-- WORK REQUEST --
Restate verbatim the span of lines below between the line with "minor size of our dataset (15, 49, 91, 59)" and the line with "by the total", including those two lines, and only that span.

-- PROVIDED DATA follows --

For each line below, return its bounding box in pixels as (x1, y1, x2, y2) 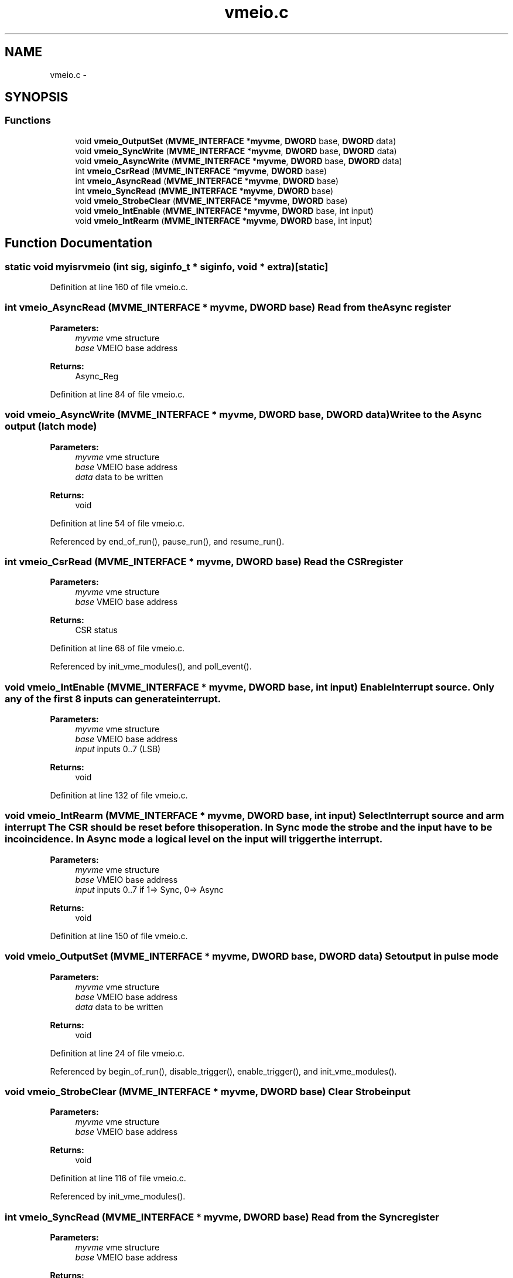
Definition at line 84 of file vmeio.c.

-- PROVIDED DATA concluded --
-- PROVIDED DATA follows --

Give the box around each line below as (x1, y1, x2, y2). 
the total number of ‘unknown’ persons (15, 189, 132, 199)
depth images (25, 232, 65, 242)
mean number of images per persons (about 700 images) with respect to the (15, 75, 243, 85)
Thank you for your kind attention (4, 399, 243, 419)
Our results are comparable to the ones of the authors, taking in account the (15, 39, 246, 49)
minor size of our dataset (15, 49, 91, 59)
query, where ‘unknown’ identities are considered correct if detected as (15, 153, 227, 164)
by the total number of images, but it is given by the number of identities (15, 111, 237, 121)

-- PROVIDED DATA concluded --

-- OUTPUT OF THE TASK --
minor size of our dataset (15, 49, 91, 59)
query, where ‘unknown’ identities are considered correct if detected as (15, 153, 227, 164)
by the total number of images, but it is given by the number of identities (15, 111, 237, 121)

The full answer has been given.